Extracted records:

########################################

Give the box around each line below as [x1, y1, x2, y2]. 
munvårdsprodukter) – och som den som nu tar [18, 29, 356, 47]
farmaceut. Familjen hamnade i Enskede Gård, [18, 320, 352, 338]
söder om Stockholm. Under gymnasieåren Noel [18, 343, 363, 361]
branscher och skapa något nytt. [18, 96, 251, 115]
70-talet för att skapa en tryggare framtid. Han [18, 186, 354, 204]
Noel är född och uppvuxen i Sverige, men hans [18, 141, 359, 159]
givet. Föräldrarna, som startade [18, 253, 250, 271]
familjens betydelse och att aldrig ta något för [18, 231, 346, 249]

########################################

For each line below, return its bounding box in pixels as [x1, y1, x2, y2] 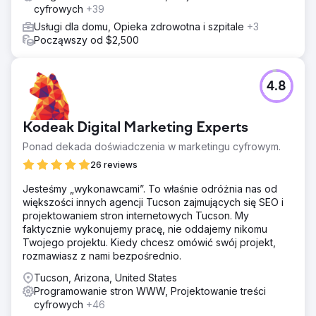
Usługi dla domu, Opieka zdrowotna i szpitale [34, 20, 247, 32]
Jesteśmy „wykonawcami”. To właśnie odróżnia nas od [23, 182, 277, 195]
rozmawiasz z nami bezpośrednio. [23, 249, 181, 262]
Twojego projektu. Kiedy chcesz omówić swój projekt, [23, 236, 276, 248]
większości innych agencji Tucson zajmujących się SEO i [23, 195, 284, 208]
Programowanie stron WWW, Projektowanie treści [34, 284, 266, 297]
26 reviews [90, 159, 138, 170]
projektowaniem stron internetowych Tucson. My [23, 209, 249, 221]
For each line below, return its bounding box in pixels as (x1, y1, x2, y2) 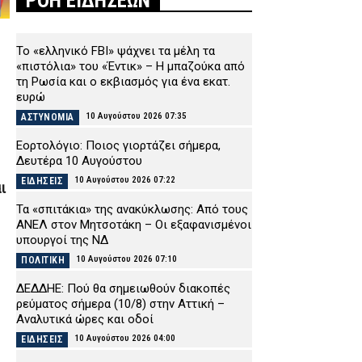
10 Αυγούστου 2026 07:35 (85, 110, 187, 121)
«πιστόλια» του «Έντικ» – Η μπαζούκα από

########################################

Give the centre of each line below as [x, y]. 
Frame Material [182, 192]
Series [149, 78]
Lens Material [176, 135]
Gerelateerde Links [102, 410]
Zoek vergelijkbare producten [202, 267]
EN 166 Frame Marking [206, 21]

########################################

### [Aim of the exercise]
Reproduce exactly the section above that begins at the line containing "Give the box" and ends at the line containing "familjens betydelse och", leaving out all other lines.

### [Task response]
Give the box around each line below as [x1, y1, x2, y2]. 
munvårdsprodukter) – och som den som nu tar [18, 29, 356, 47]
farmaceut. Familjen hamnade i Enskede Gård, [18, 320, 352, 338]
söder om Stockholm. Under gymnasieåren Noel [18, 343, 363, 361]
branscher och skapa något nytt. [18, 96, 251, 115]
70-talet för att skapa en tryggare framtid. Han [18, 186, 354, 204]
Noel är född och uppvuxen i Sverige, men hans [18, 141, 359, 159]
givet. Föräldrarna, som startade [18, 253, 250, 271]
familjens betydelse och att aldrig ta något för [18, 231, 346, 249]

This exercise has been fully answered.